Can Teclistamab Address Renal Impairment in Relapsed or Refractory Multiple Myeloma?

The FDA-approved therapy teclistamab, which targets the B-cell maturation antigen, has been proven to induce deep and durable responses in patients with relapsed or refractory multiple myeloma.¹ Multiple myeloma-related renal impairment (RI) is a significant issue, and guidelines for management are provided in the International Myeloma Working Group clinical practice recommendations.² But in the MajeTEC-1 clinical trial, which supported the FDA’s approval of the agent, patients with RI were excluded, warranting additional research.¹

A multicenter retrospective study involving 13 US centers was conducted to determine whether teclistamab is safe and effective for use in the subset of patients with RI (defined as creatinine clearance <40 mL/min at study initiation).³ The study included 384 patients with relapsed or refractory multiple myeloma; 81 of whom had RI (45 with severe RI and 18 undergoing dialysis). Most of the patients with RI received teclistamab ramp-up treatment as inpatients. The median age of patients with RI was 71 years, and the median age of patients without RI was 67 years. Patients with RI had a median of seven prior therapies, and those without RI had a median of six prior therapies.

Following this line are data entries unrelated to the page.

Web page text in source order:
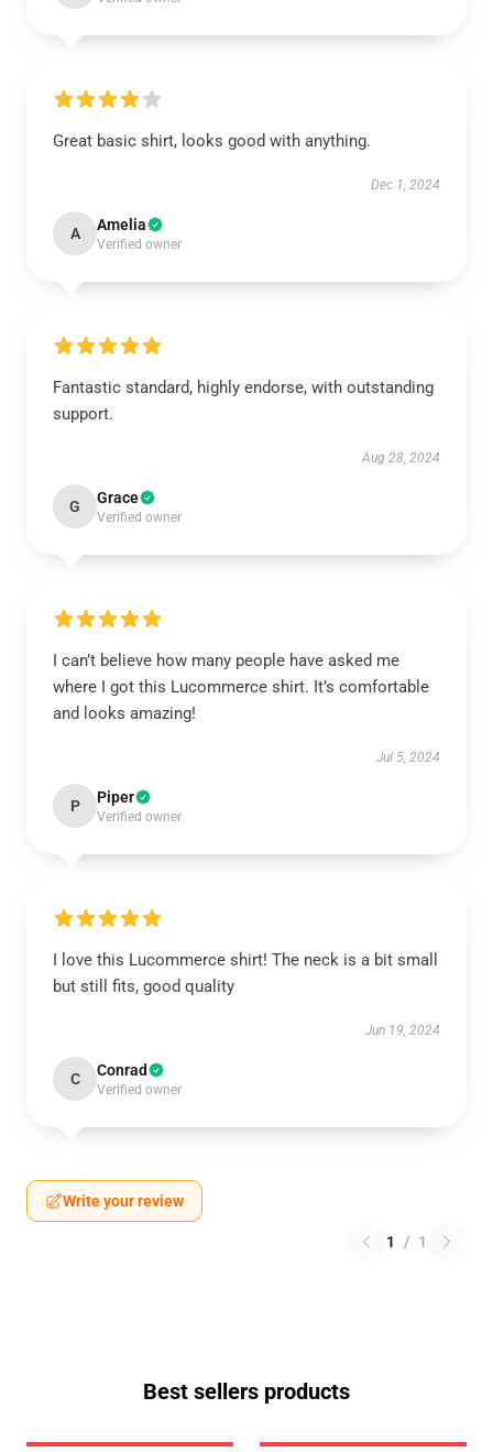
Great basic shirt, looks good with anything.
Dec 1, 2024
A Amelia
Verified owner
Fantastic standard, highly endorse, with outstanding
support.
Aug 28, 2024
G Grace
Verified owner
I can’t believe how many people have asked me
where I got this Lucommerce shirt. It’s comfortable
and looks amazing!
Jul 5, 2024
P Piper
Verified owner
I love this Lucommerce shirt! The neck is a bit small
but still fits, good quality
Jun 19, 2024
C Conrad
Verified owner
Write your review
1 / 1
Best sellers products
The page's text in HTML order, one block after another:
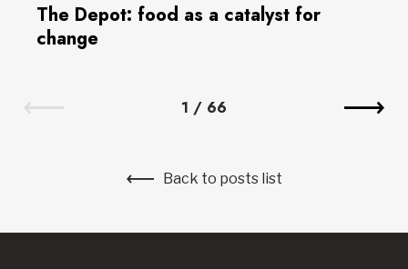
The Depot: food as a catalyst for
change
1 / 66
Back to posts list
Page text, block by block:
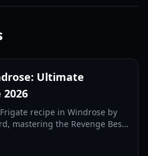
Ultimate
recipe in Windrose by
mastering the Revenge Best
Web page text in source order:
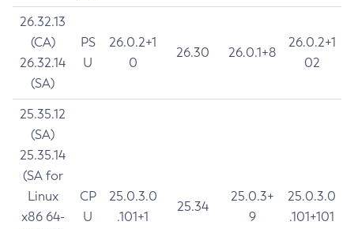
26.32.13
(CA)
26.32.14
(SA)
PS
U
26.0.2+1
0
26.30 26.0.1+8
26.0.2+1
02
25.35.12
(SA)
25.35.14
(SA for
Linux
x86 64-
CP
U
25.0.3.0
.101+1
25.34
25.0.3+
9
25.0.3.0
.101+101
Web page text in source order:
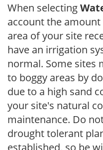
When selecting
account the
area of your site
have an irrigation
normal. Some sites
to boggy areas by
due to a high sand
your site's natural
maintenance. Do
drought tolerant
established, so be

Results showed that renal function did not significantly change in most patients after teclistamab treatment was initiated. The overall response rate among patients with RI was 52% versus 56% among those without RI (P=.61). Complete responses were observed in 20% versus 24%, respectively (P =.53), and very good partial responses were observed in 47% versus 46%, respectively (P=.92).

Median follow-up was 9.9 months, and the median progression-free survival (PFS) was 4.6 months among patients with RI versus 6.5 months among those without RI (P=.62). Multivariable analysis showed that RI was not independently associated with PFS. Furthermore, for patients with RI, the 1-year overall survival rate was 60.5% (95% CI, 49.9%-73.3%) versus 62.1% (95% CI, 56.2%-68.6%) for patients without RI (P=.77).

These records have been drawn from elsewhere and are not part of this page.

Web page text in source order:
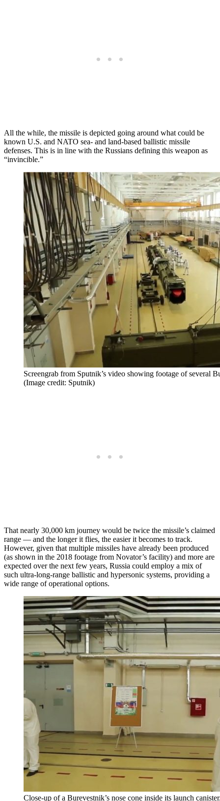
All the while, the missile is depicted going around what could be
known U.S. and NATO sea- and land-based ballistic missile
defenses. This is in line with the Russians defining this weapon as
“invincible.”
Screengrab from Sputnik’s video showing footage of several
(Image credit: Sputnik)
That nearly 30,000 km journey would be twice the missile’s claimed
range — and the longer it flies, the easier it becomes to track.
However, given that multiple missiles have already been produced
(as shown in the 2018 footage from Novator’s facility) and more are
expected over the next few years, Russia could employ a mix of
such ultra-long-range ballistic and hypersonic systems, providing a
wide range of operational options.
Close-up of a Burevestnik’s nose cone inside its launch
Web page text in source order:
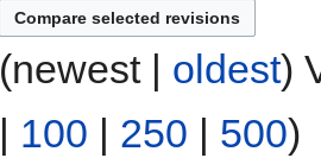
(newest | oldest)
100 250 500)
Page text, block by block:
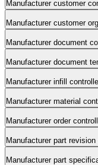
Manufacturer customer
Manufacturer customer
Manufacturer document
Manufacturer document
Manufacturer infill
Manufacturer material
Manufacturer order
Manufacturer part revision
Manufacturer part
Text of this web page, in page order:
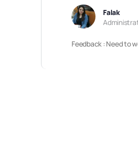
Falak
Feedback : Need to
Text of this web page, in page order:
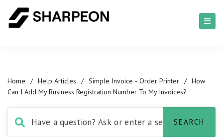
Home / Help Articles / Simple Invoice ‑ Order Printer / How
Can I Add My Business Registration Number To My Invoices?
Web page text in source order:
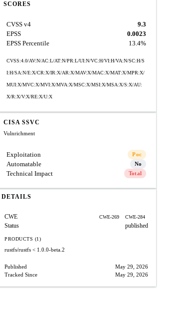
SCORES
CVSS v4
9.3
EPSS
0.0023
EPSS Percentile
13.4%
CVSS:4.0/AV:N/AC:L/AT:N/PR:L/UI:N/VC:H/VI:H/VA:N/SC:H/S
I:H/SA:N/E:X/CR:X/IR:X/AR:X/MAV:X/MAC:X/MAT:X/MPR:X/
MUI:X/MVC:X/MVI:X/MVA:X/MSC:X/MSI:X/MSA:X/S:X/AU:
X/R:X/V:X/RE:X/U:X
CISA SSVC
Vulnrichment
Exploitation Poc
Automatable No
Technical Impact Total
DETAILS
CWE CWE-269 CWE-284
Status published
PRODUCTS (1)
rustfs/rustfs < 1.0.0-beta.2
Published
May 29, 2026
Tracked Since
May 29, 2026
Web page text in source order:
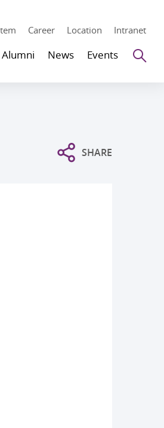
Career Location Intranet
Alumni News Events
SHARE
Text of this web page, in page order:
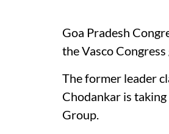
Goa Pradesh
the Vasco
The former leader
Chodankar is
Group.
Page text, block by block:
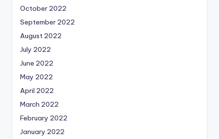
October 2022
September 2022
August 2022
July 2022
June 2022
May 2022
April 2022
March 2022
February 2022
January 2022
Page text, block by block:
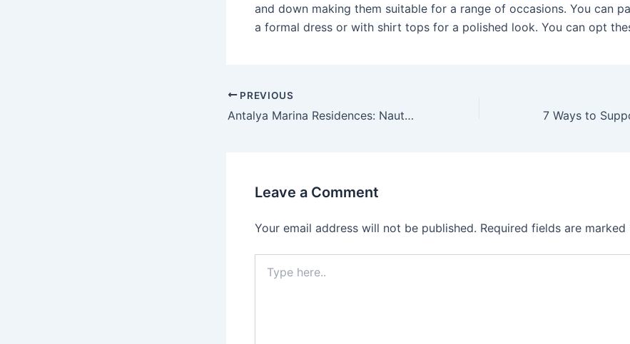
and down making them suitable for a range of occasions. You can
a formal dress or with shirt tops for a polished look. You can opt
PREVIOUS
Antalya Marina Residences: Nautical Luxury on the Turkish Coast
Leave a Comment
Your email address will not be published. Required fields are marked
here..
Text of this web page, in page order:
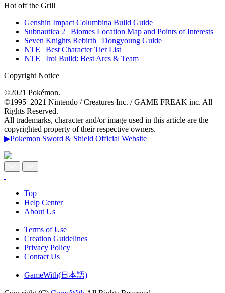
Hot off the Grill
Genshin Impact Columbina Build Guide
Subnautica 2 | Biomes Location Map and Points of Interests
Seven Knights Rebirth | Dongyoung Guide
NTE | Best Character Tier List
NTE | Iroi Build: Best Arcs & Team
Copyright Notice
©2021 Pokémon.
©1995–2021 Nintendo / Creatures Inc. / GAME FREAK inc. All
Rights Reserved.
All trademarks, character and/or image used in this article are the
copyrighted property of their respective owners.
▶Pokemon Sword & Shield Official Website
Top
Help Center
About Us
Terms of Use
Creation Guidelines
Privacy Policy
Contact Us
GameWith(日本語)
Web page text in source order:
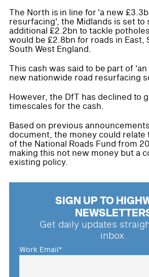
The North is in line for 'a new
resurfacing', the Midlands is set to
additional £2.2bn to tackle
would be £2.8bn for roads in East,
South West England.
This cash was said to be part of
new nationwide road resurfacing
However, the DfT has declined to
timescales for the cash.
Based on previous
document, the money could relate
of the National Roads Fund from
making this not new money but a
existing policy.
SIGN UP TO
Get daily updates
inbox.
Work Email*

Overall, the toxicity profile of teclistamab in patients with relapsed or refractory multiple myeloma and RI was comparable to that in patients without RI. Investigators observed nonrelapse mortality from toxicity in 26% patients, which included 12% who died of teplizumab-related toxicity. Grade 3 or higher thrombocytopenia was an outlier, having occurred in 17% of patients with RI versus only 6% of those without RI (P=.002).

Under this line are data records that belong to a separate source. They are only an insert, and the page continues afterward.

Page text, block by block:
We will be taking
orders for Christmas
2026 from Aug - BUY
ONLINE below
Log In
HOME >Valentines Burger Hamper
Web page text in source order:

The retrospective study supported the safety of teclistamab and demonstrated a PFS benefit for patients with relapsed or refractory multiple myeloma and RI.

References

1. Moreau P, Garfall A, van de Donk N, et al. Teclistamab in relapsed or refractory multiple myeloma. N Engl J Med. 2022;387(6):495-505. doi:10.1056/NEJMoa2203478
2. Lin Y, Qui L, Usmani S. Consensus guidelines and recommendations for the management and response assessment of chimeric antigen receptor T-cell therapy in clinical practice for relapsed and refractory multiple myeloma: a report from the International Myeloma Working Group Immunotherapy Committee. Lancet Oncol. 2024;25(8):e374-e387.doi:10.1016/S1470-2045(24)00094-9
3. Dima D, Afrough A, Goel U, et al. Teclistamab (tec) for patients (pts) with heavily pretreated relapsed/refractory multiple myeloma (RRMM) and renal impairment: a multicenter study from the U.S. Multiple Myeloma Immunotherapy Consortium. Abstract # 574. Presented at Tandem Transplantation & Cellular Therapy Meetings of ASTCT and CIBMTR; February 12-15, 2025; Honolulu, Hawai’i.